I'm following along with a Youtube Computerphile buffer overflow tutorial to learn how it works. The tutorial says its in Kali, and I'm running Kali 64-bit to test it (I think he's running 32-bit).

He writes a simple program like this:

#include <stdio.h>
#include <string.h>

int main(int argc, char** argv) {

    char buffer[500];        
    strcpy(buffer, argv[1]);

    return 0;
}

Then after starting the program in GDB he runs:

(gdb) run $(python -c 'print "\x41" * 506')

and the result is a seg fault which shows that the return address was half overwritten with two 41's.

When I try to duplicate this, I need to change 506 to 522 in order to produce the same result. So my questions are:

1. Why does 506 only rewrite two bytes instead of three when he runs it?

2. Why do I need to write 522 bytes to overwrite 2 bytes in the return address? I think it has to do with him probably using 32-bit instead of 64-bit Kali, but I don't really understand how this difference adds up mathematically.

3. When I do disassemble main I see that after the function prologue is the instruction sub rsp, 0x210, so it looks like buffer is allocated to 528 bytes.

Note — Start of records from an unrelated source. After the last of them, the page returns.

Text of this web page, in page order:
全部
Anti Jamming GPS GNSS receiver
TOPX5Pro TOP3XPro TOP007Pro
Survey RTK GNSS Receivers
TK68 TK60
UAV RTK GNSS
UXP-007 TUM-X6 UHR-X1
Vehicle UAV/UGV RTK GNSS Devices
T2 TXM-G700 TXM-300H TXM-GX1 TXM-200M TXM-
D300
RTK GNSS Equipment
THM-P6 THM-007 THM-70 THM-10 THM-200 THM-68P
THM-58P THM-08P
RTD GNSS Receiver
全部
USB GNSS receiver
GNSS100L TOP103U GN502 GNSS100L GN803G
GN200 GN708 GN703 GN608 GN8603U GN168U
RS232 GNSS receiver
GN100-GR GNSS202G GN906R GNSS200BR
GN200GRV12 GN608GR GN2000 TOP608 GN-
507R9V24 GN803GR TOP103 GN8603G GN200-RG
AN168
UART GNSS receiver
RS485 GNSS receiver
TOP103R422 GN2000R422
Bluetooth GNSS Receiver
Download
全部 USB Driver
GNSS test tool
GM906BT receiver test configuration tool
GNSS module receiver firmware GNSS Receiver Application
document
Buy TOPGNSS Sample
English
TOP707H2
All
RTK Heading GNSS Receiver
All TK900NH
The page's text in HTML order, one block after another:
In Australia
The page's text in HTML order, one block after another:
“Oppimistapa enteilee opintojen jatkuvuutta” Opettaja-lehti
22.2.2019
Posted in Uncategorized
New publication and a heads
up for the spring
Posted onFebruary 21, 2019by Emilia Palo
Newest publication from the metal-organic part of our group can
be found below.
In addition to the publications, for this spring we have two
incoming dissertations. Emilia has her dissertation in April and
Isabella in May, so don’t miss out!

Why this number in particular (his instead subs 0x1f4 which is exactly 500) and how does it relate to the above where greater than 520 bytes is needed to start rewriting the instruction pointer?

4. What is happening in the range of writing [500,520] bytes where it's more than the buffer size, but not yet writing over top of the instruction pointer?

Answer 1

A variation of this question is asked every month or so.

The thing is quite simple: Writing over a buffer's boundary leads to undefined behaviour, which might or might not involve a segmentation fault and overwriting any particular structure in memory.

The assumption that you make is that there's a mandatory memory layout that everyone uses, and that's simply not true, even less so with techniques like address space randomization, or compiler optimizations.

Hell, why should a main function store a traditional return address? It could probably be very well in-lined in the system-/compiler-/binary format-specific startup code.

If the compiler is clever, it'll even notice that argv[1] is only accessed by strcpy, which copies it to buffer – and then, considering nothing will access the address space at argv[1] anymore after main, will simply not allocate anything for buffer and simply use &(argv[1]) instead. And since that is used nowhere, your main() would be empty but for the return 0, a const expression, and hence the call to main could be replaced with writing 0 to eax or whatever your platform uses for return values.

Hate to tell you this, but: aside from pointing out that there can be, in fact, buffer overflows, it only gives something that works on a specific machine with a specific compiler version compiling a specific piece of code with a specific libc for a specific architecture. The result cannot be generalized.